Go over the entries below line by line, copying each one that contains the word "dmesg".

-------

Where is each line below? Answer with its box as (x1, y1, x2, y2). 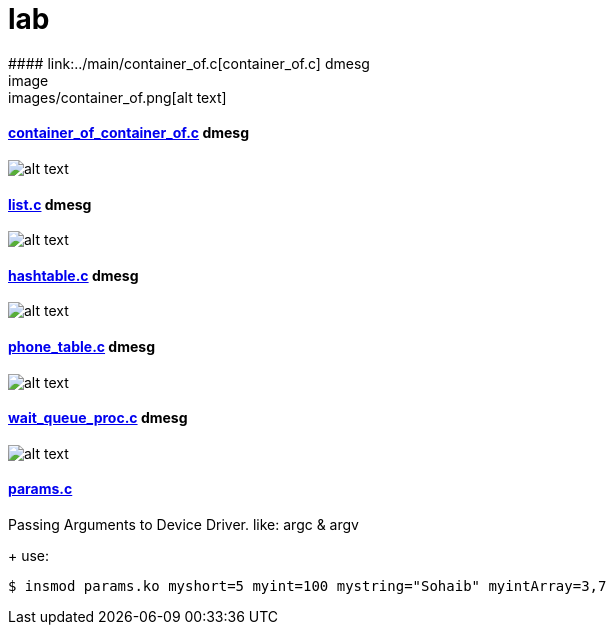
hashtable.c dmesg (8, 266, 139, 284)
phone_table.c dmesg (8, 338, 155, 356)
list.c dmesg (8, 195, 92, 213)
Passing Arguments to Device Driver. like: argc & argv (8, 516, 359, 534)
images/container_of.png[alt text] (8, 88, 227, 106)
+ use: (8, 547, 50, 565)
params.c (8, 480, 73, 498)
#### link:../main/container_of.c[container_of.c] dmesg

-------

Answer section
hashtable.c dmesg (8, 266, 139, 284)
phone_table.c dmesg (8, 338, 155, 356)
list.c dmesg (8, 195, 92, 213)
#### link:../main/container_of.c[container_of.c] dmesg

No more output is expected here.